• _Problem description_
Retype nothing except the lines below from the one with "Direct manipulation theorem" through the one with "For each line below, return its centre", exactly, with images left out.

• _Input data_

******

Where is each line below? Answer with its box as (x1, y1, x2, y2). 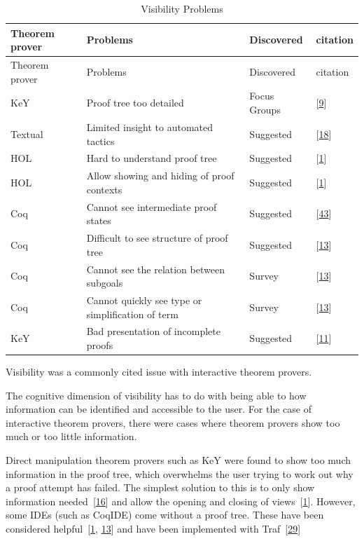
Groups (249, 102, 281, 117)
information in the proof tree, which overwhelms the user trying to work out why (6, 466, 353, 481)
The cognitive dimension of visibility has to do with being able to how (6, 388, 307, 402)
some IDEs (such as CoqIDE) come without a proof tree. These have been (6, 507, 324, 522)
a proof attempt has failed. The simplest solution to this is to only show (6, 480, 315, 495)
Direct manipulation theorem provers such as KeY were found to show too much (6, 453, 351, 467)
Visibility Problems (141, 1, 223, 15)
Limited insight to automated (86, 119, 213, 134)
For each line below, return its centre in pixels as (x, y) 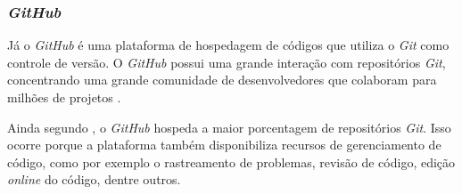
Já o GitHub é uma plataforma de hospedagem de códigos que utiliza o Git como (228, 45)
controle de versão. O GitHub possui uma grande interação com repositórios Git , (227, 62)
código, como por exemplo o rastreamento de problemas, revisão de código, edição (231, 162)
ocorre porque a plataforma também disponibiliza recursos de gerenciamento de (224, 145)
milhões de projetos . (64, 97)
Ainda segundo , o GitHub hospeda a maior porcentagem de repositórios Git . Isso (229, 127)
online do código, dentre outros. (94, 179)
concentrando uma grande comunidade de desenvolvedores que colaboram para (222, 80)
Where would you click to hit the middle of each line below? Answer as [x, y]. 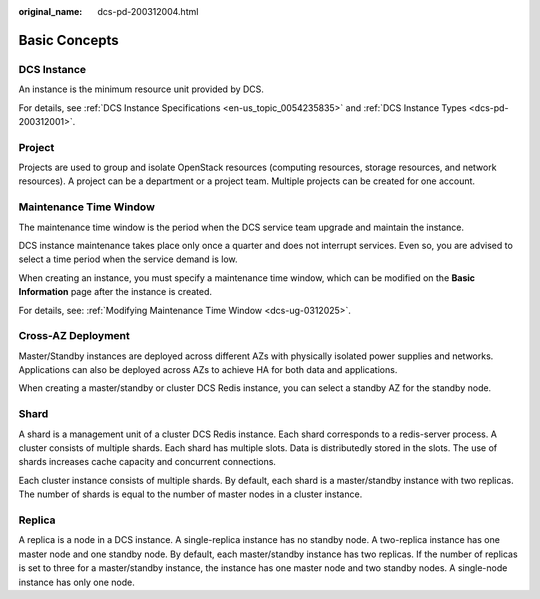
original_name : [50, 11]
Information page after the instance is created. [115, 292]
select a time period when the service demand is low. [128, 259]
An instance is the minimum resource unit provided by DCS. [141, 89]
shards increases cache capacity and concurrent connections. [147, 462]
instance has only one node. [76, 582]
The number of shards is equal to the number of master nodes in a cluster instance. [190, 494]
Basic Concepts [68, 40]
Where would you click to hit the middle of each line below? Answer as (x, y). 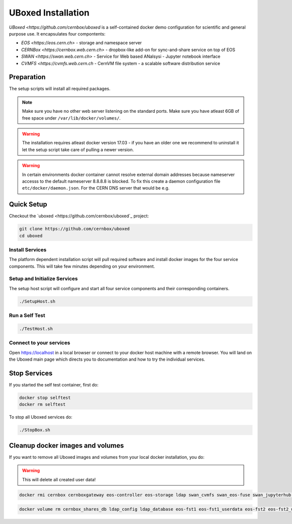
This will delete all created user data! (59, 479)
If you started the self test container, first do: (54, 385)
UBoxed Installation (49, 13)
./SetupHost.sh (37, 301)
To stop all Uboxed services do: (41, 417)
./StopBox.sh (35, 430)
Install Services (28, 249)
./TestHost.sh (36, 329)
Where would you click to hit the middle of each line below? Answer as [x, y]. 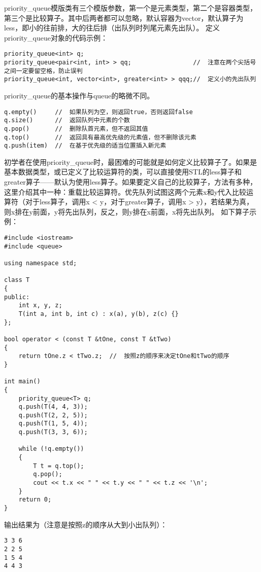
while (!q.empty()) [51, 449]
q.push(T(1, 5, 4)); [53, 424]
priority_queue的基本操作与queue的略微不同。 [79, 95]
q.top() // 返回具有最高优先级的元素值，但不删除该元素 [100, 137]
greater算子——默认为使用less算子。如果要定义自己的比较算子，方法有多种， [130, 182]
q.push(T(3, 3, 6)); [53, 432]
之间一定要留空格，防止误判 [43, 71]
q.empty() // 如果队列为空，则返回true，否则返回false [99, 112]
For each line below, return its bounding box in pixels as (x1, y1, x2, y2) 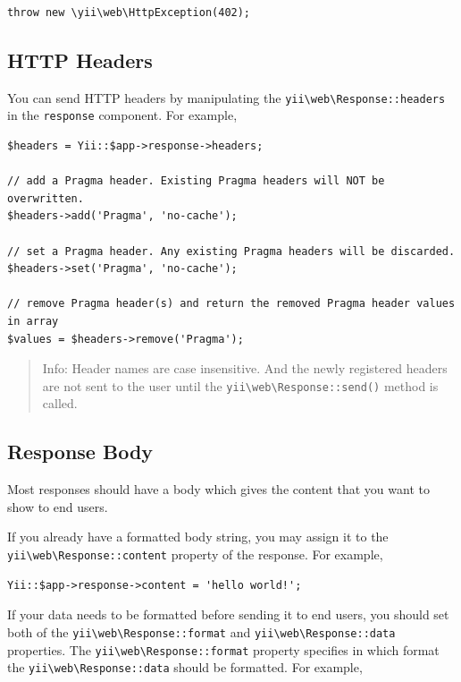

******

• _Reply_
Direct manipulation theorem provers such as KeY were found to show too much (6, 453, 351, 467)
Visibility Problems (141, 1, 223, 15)
Limited insight to automated (86, 119, 213, 134)
For each line below, return its centre in pixels as (x, y) 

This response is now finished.